Saved entries —
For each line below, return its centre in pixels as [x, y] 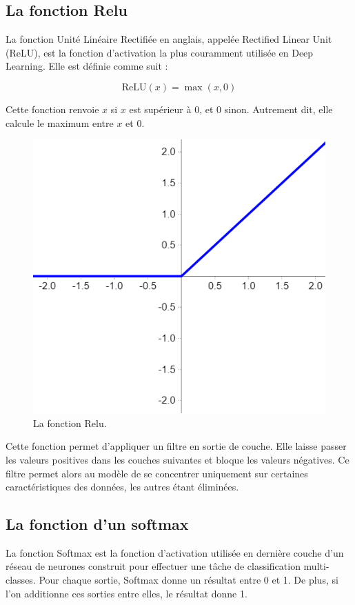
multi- [316, 566]
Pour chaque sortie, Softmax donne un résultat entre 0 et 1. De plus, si [189, 580]
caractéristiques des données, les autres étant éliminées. [122, 487]
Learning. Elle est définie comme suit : [87, 66]
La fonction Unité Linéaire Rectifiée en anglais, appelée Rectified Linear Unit [169, 39]
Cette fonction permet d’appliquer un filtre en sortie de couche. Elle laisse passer [176, 446]
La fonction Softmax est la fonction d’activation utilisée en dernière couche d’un [175, 552]
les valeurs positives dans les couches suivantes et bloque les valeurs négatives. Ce [177, 459]
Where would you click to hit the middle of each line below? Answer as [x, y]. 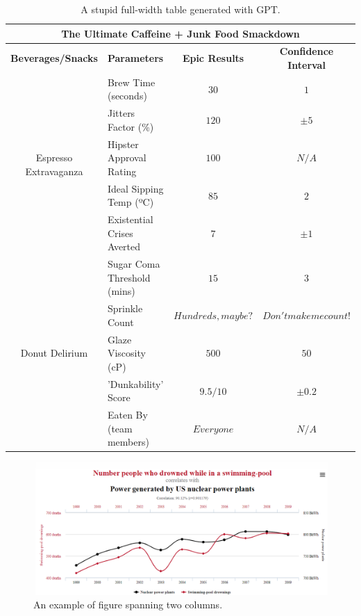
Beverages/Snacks [54, 58]
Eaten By [127, 415]
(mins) [121, 291]
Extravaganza [54, 171]
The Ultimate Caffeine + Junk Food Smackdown [180, 33]
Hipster [123, 144]
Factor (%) [131, 126]
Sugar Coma [134, 264]

Task — Apart from the pictures, which are to be omitted, every record must be transcribed exactly.

Task solution —
For each line below, return its centre in pixels as [x, y] 
multi- [316, 566]
Pour chaque sortie, Softmax donne un résultat entre 0 et 1. De plus, si [189, 580]
caractéristiques des données, les autres étant éliminées. [122, 487]
Learning. Elle est définie comme suit : [87, 66]
La fonction Unité Linéaire Rectifiée en anglais, appelée Rectified Linear Unit [169, 39]
Cette fonction permet d’appliquer un filtre en sortie de couche. Elle laisse passer [176, 446]
La fonction Softmax est la fonction d’activation utilisée en dernière couche d’un [175, 552]
les valeurs positives dans les couches suivantes et bloque les valeurs négatives. Ce [177, 459]
Where would you click to hit the middle of each line below? Answer as [x, y]. 
Beverages/Snacks [54, 58]
Eaten By [127, 415]
(mins) [121, 291]
Extravaganza [54, 171]
The Ultimate Caffeine + Junk Food Smackdown [180, 33]
Hipster [123, 144]
Factor (%) [131, 126]
Sugar Coma [134, 264]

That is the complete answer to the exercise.